Monday, March 2, 2015

PottyGate 2015

 Deep Breath Deep Breath. I kept giving myself mental pep talks as I re - entered the modern day office.  The real workforce. I was now a part of this thing it seemed real adults beyond my capacity took part in. I knew how to be an independent contractor . I knew how to be my own boss or be THE BOSS. With that came the reality that I alone am responsible for my own income.

But when you're more prone to great ideas and little drive everyday ends up Friday and not the Joel Olsteen book version.
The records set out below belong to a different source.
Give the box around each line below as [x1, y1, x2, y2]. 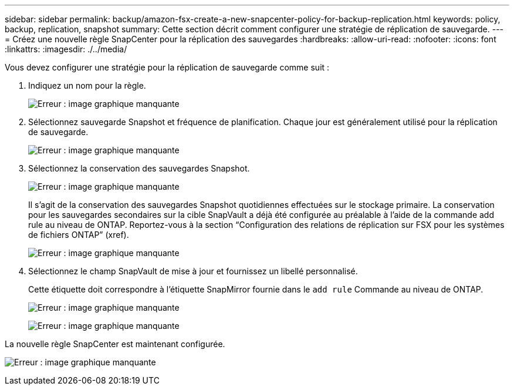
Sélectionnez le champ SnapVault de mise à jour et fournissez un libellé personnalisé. [28, 266, 358, 276]
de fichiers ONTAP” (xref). [28, 230, 129, 240]
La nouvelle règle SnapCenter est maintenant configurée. [5, 339, 225, 349]
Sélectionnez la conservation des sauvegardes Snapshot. [28, 163, 250, 173]
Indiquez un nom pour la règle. [28, 80, 146, 90]
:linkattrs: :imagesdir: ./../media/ [5, 44, 127, 54]
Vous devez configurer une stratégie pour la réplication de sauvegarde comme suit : [5, 62, 330, 72]
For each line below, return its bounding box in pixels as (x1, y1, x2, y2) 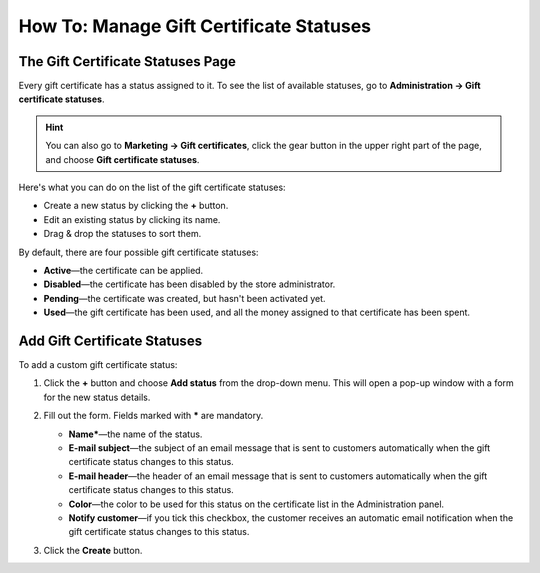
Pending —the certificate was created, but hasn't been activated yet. (43, 292, 326, 304)
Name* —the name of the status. (68, 428, 203, 440)
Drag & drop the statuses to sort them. (43, 228, 202, 240)
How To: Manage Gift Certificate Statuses (18, 15, 372, 37)
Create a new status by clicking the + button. (43, 200, 229, 212)
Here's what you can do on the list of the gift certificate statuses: (18, 181, 286, 194)
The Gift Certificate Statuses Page (18, 53, 237, 70)
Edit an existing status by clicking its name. (43, 213, 221, 225)
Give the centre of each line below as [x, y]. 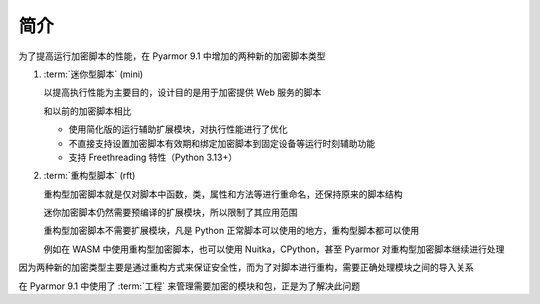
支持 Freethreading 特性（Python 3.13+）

The kind of Friday where you give up and check out before the job is done because well - It's Friday.
This, however was Monday , day 1. I had left the job where I would make the world a better place because there is noly so much of little kids doing the PeeWee Herman while simultaneously saying yous a hoe bag miss yous a hoe bag that you can take before your make the world a better place attitude takes a what came first the chicken or the egg mentality.
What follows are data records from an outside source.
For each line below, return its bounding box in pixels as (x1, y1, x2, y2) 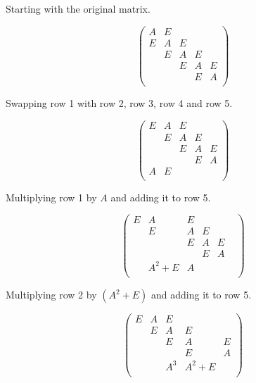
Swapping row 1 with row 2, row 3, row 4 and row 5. (6, 95, 233, 110)
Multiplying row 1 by (6, 189, 97, 204)
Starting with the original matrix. (6, 1, 151, 15)
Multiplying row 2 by (6, 287, 97, 302)
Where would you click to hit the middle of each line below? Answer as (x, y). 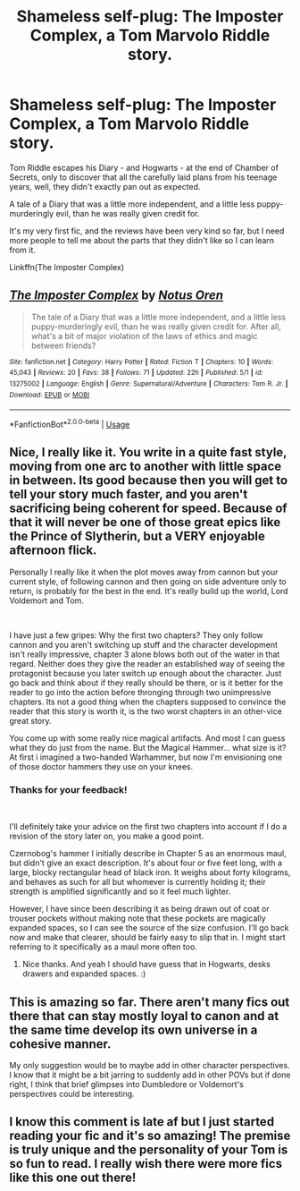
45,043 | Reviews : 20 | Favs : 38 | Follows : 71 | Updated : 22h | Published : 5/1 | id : (136, 373)
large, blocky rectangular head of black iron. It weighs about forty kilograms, (150, 872)
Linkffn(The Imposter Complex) (67, 267)
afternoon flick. (53, 551)
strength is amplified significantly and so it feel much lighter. (120, 891)
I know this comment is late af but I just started (142, 1122)
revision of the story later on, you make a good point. (106, 836)
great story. (30, 720)
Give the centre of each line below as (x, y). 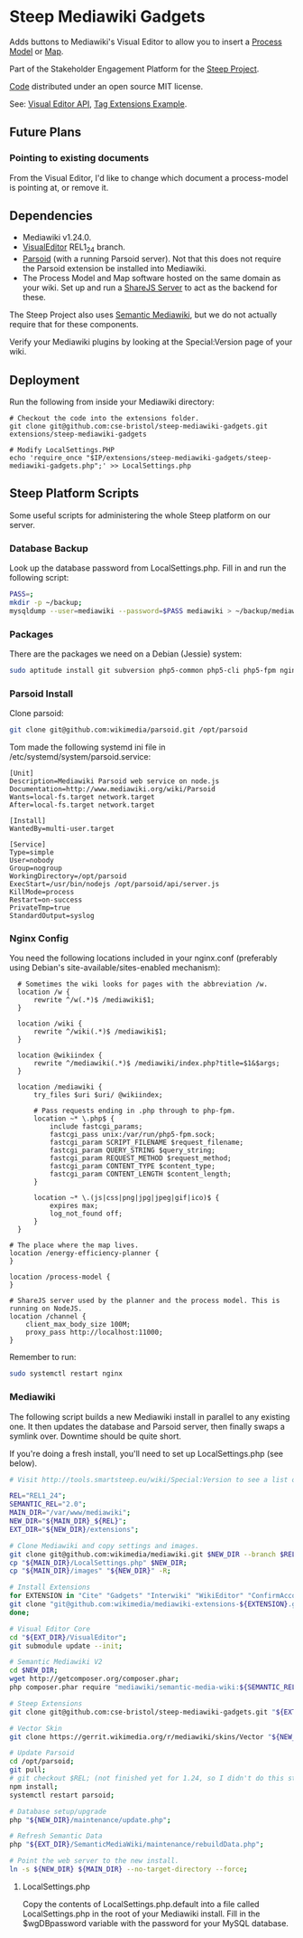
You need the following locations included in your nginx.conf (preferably (143, 958)
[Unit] (22, 774)
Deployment (45, 380)
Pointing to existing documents (79, 158)
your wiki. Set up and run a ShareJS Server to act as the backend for (150, 288)
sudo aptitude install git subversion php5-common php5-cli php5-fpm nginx (155, 671)
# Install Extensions (50, 1588)
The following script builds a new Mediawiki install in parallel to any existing (150, 1416)

 Did these parents give up and lose custody because of the child or did the child act this way because the parent gave up?? I know it's never the child's fault but I am married with 4 kids I am underappreciated enough. So when this 9-5 came through and I already adored my boss to be I could only say Thank you Jesus.
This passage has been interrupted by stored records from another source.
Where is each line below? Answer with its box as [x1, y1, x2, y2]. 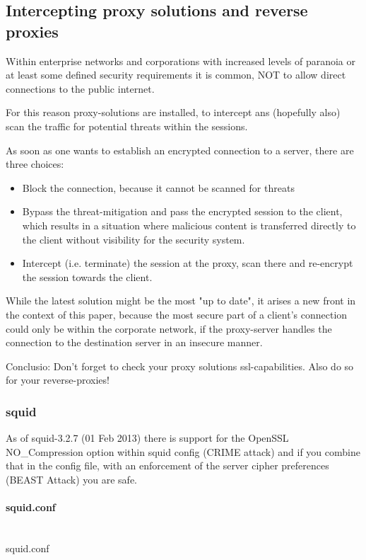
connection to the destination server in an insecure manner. [6, 335, 263, 350]
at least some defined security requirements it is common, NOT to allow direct [6, 67, 346, 82]
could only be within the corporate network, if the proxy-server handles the [6, 321, 332, 336]
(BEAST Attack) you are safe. [6, 472, 137, 486]
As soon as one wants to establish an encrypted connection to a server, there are [6, 142, 354, 157]
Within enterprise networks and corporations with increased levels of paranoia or [6, 53, 355, 68]
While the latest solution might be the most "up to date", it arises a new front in [6, 293, 356, 308]
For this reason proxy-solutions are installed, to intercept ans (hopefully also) [6, 105, 341, 120]
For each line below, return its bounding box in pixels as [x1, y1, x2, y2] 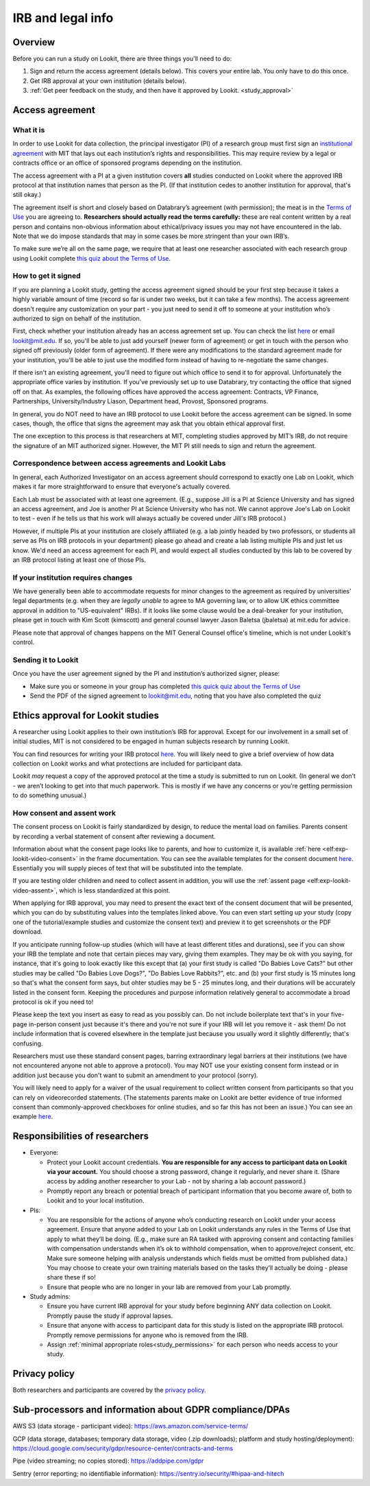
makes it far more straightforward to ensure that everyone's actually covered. [12, 482, 231, 491]
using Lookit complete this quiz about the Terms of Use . [12, 254, 171, 262]
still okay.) [12, 191, 42, 199]
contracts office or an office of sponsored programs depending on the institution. [12, 158, 243, 167]
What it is [12, 126, 45, 135]
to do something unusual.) [12, 791, 87, 799]
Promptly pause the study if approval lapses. [47, 1311, 173, 1320]
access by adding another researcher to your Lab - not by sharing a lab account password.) [47, 1177, 306, 1186]
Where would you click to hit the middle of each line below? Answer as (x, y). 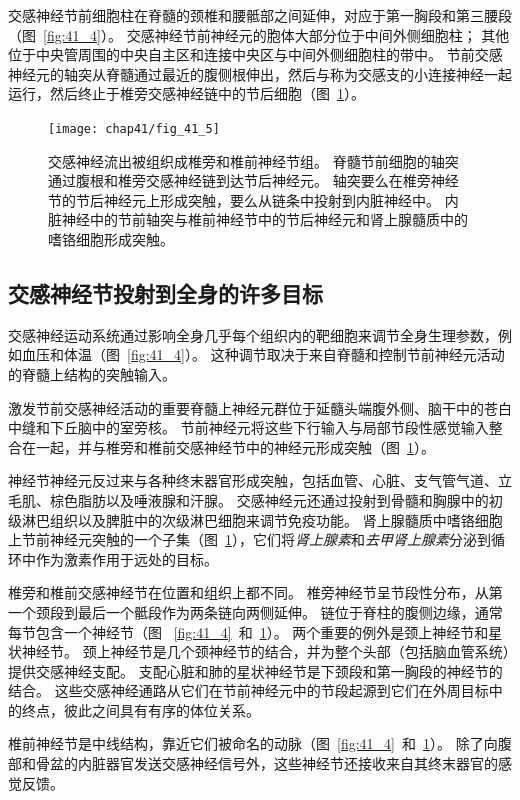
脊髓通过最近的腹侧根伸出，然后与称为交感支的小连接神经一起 (308, 73)
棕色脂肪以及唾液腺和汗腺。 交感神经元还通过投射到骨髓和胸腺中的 (269, 499)
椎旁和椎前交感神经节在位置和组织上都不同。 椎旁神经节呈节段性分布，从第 (255, 592)
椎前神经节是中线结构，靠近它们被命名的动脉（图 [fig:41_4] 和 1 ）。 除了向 (253, 743)
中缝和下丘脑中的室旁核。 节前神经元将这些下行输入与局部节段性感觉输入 (248, 427)
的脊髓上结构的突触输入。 (92, 373)
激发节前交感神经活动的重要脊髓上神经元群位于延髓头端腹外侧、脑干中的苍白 (260, 407)
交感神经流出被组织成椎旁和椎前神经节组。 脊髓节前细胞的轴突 (253, 160)
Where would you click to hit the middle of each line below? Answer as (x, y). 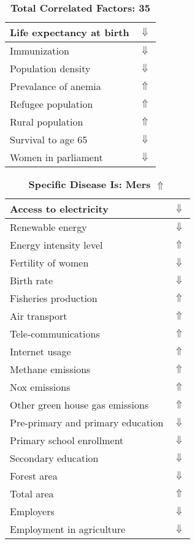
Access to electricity (59, 209)
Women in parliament (56, 157)
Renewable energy (48, 227)
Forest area (34, 476)
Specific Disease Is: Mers (90, 184)
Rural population (47, 122)
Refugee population (52, 104)
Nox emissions (40, 387)
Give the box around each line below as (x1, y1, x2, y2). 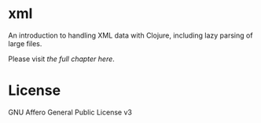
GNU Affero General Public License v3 (8, 107, 132, 117)
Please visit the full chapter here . (8, 54, 116, 63)
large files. (8, 38, 42, 48)
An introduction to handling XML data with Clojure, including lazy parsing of (8, 31, 253, 40)
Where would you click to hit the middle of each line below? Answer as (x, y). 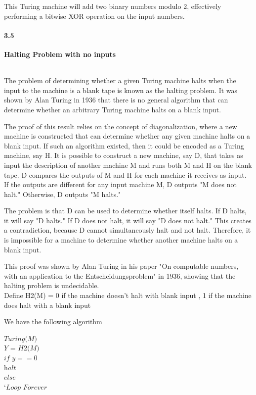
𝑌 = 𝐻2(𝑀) (22, 349)
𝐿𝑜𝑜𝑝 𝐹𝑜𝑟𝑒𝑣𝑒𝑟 (26, 387)
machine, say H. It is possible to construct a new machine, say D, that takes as (124, 155)
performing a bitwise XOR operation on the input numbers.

I digress, It was 9 am a meeting scheduled and a tour to begin my day. There were tacos for the morning meeting and a potluck scheduled for lunch! Score! Then the tour began. There were innuendos that didn't apply to me (on-going office animosity in no way involving me but possibly addressing a paper towel scandal) and talk of missing bathroom keys and work e-mails addressing the missing bathroom keys! This was the jack pot. I do not like drama for myself . I can not handle the stress I literally freak out and then shut down - but I am a cheerleader & sidelines popcorn eating hoe for other people's drama. I love a good train wreck. I have a dark side that morns anytime someone in my Facebook newsfeed gets sober and  I suddenly can't look up their most recent status to feel better about my life. 
As soon as I got to my desk I was informed that no personal e-mails should ever pass through the walls of my sacred work e-mail. There are literally employees hired at the home office to do nothing but read through e-mails to avoid illegal financial activity. SOMEONE HAND ME THE MIKE AND IKES! I was heading into the second scene. As soon as I was left alone at my desk I searched bathroom keys. BING. BING , BING. I named it PottyGate before I even read them. Sadly they were lackluster and held no true dramatic effect. No one accusing the fat guy of having diabetes and always going to the bathroom therefor he must have them, no affair and an ill gotten lover storming out and forgot return them. Just plain and simple , someone left them on their wrist and returned the keys that day.

 So far I am learning that I can make my way back in the workforce and the solitude I love is my best friend in my cubicle . Often talking to other adults is no different than talking with my children . Today in the staff meeting there was the kindest reprimand I've ever heard about being to loud one day last week and my mind was ablaze with loud sentences " LOOK YOU'RE AN ADULT" "YOU'RE IN A REAL MEETING AND YOURE BEING TOLD TO KEEP THE VOLUME DOWN" I didn't die and I haven't screwed anything up yet. The most exciting thing did happen - Another set of keys have disappeared. Maybe the stress of these keys will start an e-mail worth eating popcorn.